To top off this very neat study, Jenna was the winner of the Division of Animal Behavior best student presentation award, the Marlene Zuk Award. Congratulations Jenna!

SICB 2019: Ectoparasites and the Expression of Sexual Signals in a Tropical Lizard

Parasites are an ever-present threat to the organisms they interact with. Reptiles, like anoles, are often heavily infested with mites, an ectoparasite that drinks the lizard’s blood and are often visible on the surface of the skin. Despite the ubiquity of mite infestations on reptiles, the fitness costs of these infestations and the factors that cause mite load to vary among individuals within populations are surprisingly understudied.

Adam Rosso, a masters student in Christian Cox’s lab at Georgia Southern University, studied the factors that drive variation in mite infestation among individuals in a population of slender anoles (Anolis apletophallus) in Panama. Slender anoles are sexually dimorphic; males have much larger dewlaps than females. Adam counted mite loads on hundreds of lizards and asked a series of questions, including: How does mite load differ between the sexes? Do the sexes differ in where they are being parasitized on their bodies? Can ecological factors such as habitat use and body temperature affect mite load?
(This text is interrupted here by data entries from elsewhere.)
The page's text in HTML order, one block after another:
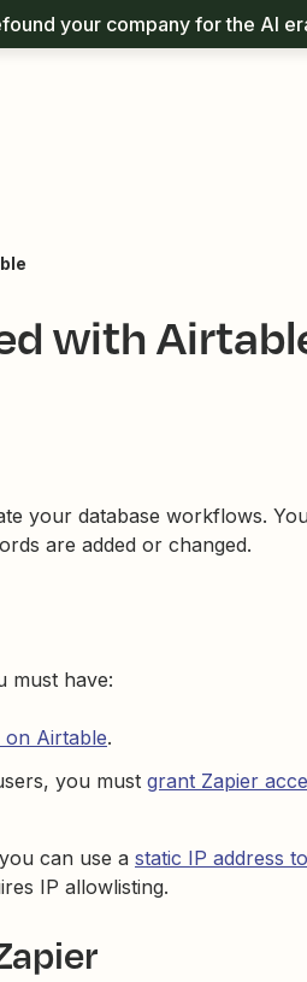
your company for the AI
with
your database workflows.
are added or changed.
must have:
on Airtable.
you must grant Zapier
can use a static IP address
IP allowlisting.
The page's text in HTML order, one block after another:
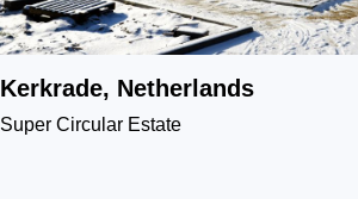
Kerkrade, Netherlands
Super Circular Estate
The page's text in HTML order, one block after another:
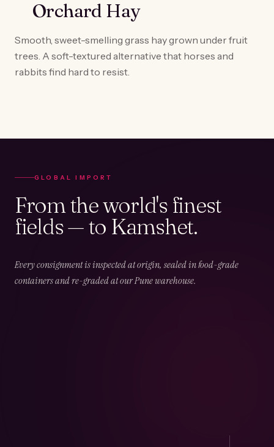
Orchard Hay
Smooth, sweet-smelling grass hay grown under fruit
trees. A soft-textured alternative that horses and
rabbits find hard to resist.
GLOBAL IMPORT
From the world's finest
fields — to Kamshet.
Every consignment is inspected at origin, sealed in food-grade
containers and re-graded at our Pune warehouse.
02 CHAPTER
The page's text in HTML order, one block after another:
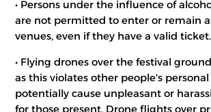
• Persons under the influence of
are not permitted to enter or remain
venues, even if they have a valid ticket.
• Flying drones over the festival
as this violates other people's
potentially cause unpleasant or
for those present. Drone flights over
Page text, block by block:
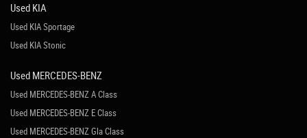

First, Adam found that males have more mites than females, but this was due entirely to their larger dewlaps. In fact, females actually had more mites on other parts of their bodies (such as on their hind and forelimbs). But it gets even more interesting: Adam found that mite infestation increases with dewlap area in males but not in females, suggesting that mites prefer male dewlaps over female dewlaps. Neither field-active body temperature nor perch characteristics predicted mite loads in either sex, suggesting that dewlaps are the main factor influencing ectoparasitism in this population. Adam’s results suggest that there may be an important cost to producing a large dewlap in males. More generally, if parasite loads and dewlap sizes are seen as honest signals in anoles, the results of Adam’s work could have implications for understanding sexual selection and morphological evolution in this group of lizards.
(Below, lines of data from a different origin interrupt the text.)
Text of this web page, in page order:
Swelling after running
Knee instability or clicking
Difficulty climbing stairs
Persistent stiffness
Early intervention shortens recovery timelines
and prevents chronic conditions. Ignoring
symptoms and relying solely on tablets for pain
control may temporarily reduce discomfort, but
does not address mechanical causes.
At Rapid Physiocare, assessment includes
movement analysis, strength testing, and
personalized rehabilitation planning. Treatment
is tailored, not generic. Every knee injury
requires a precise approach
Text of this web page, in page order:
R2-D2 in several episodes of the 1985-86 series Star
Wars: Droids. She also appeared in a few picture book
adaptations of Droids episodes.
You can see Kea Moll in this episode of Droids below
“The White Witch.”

SICB 2019: Jaw and Leg Muscle Performance in Anolis Lizards

Have you ever wondered which muscle is the strongest? Depending on a muscle’s function, it can have different levels of performance. Muscle performance can be quantified by measuring several different characteristics, such as time between muscle twitches, contraction velocities, and muscle curvature. Previous work in quantifying these values in jaw and leg muscles in three species of anoles led to questions about what gene functions these different functioning muscles regulate. Andrea Liebl with the University of South Dakota, along with colleagues at the University of Iowa and Brown University, addressed this question. She did this by working to identify candidate genes that may be involved in creating the functional differences seen between jaw muscles involved in biting and leg muscles involved in locomotion.
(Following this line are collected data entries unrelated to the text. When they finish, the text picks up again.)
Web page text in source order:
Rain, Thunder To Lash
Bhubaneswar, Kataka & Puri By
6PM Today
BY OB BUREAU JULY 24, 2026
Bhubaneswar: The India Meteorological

After using a PCoA Analysis that showed distinct clustering of different gene expression between the two muscles, they were able to find differences in specific genes and their expression in the two muscle types as well. Genes that differed in expression were classified and placed in groups based on function that may play a role in muscle performance. Genes that regulate energy for the cell such as those involved in ATP synthesis and mitochondria were found to differ in expression in the jaw and leg muscles, as well as genes involved in muscle structure, contraction, and activity. These findings allow for further work that is currently being done to address differences in gene expression among four species of anoles. This study along with further work gives great insight into what differences in muscle physiology leads to specific muscle performance as well as whole organism performance.

SICB 2019: Environmental Heterogeneity, Thermoregulatory Strategy, and the Effects of Climate Change on Ectotherms across Latitude

Predicting the responses of species to current environmental and climate change is one of the largest duties of current biologists. Ectothermic species (including lizards) are particularly vulnerable because they lack the ability to metabolically generate heat and rely on environmental sources of temperature to maintain their body temperatures. For species that live in the tropics, this task is much harder because tropical environments experience less temperature variation both within and across seasons. Tropical lizards traverse these landscapes to try and maintain optimal and preferred body temperatures, but are all thermal environments equal in the constraints they impose on lizards?

To address this question, Lauren Neel, a student of Mike Angilletta’s at Arizona State University, collected an astounding amount of data from two species of anole: Anolis sagrei from their native range on Great Exuma in the Bahamas, and A. apletophallus in Panama. She collected environmental temperature data using biophysical models, thermal performance data by racing anoles at several different body temperatures and measuring their sprint speed, and preferred body temperatures by placing lizards in a thermal gradient. Despite both lizards living in tropical climates, she found distinct differences between the environments (and anoles!). Anolis sagrei thermoregulated more,  was active for longer periods of time than A. apletophallus, and exhibited warmer preferred temperatures. Neel and colleagues also found that A. sagrei is not likely to suffer a drop in performance capacity as environments warm over time, whereas A. apletophallus is likely to experience a significant reduction in their speed performance which might be a physiological precursor to population collapse and a rise in local extinction events. Great stuff coming from Lauren Neel; stay tuned for more!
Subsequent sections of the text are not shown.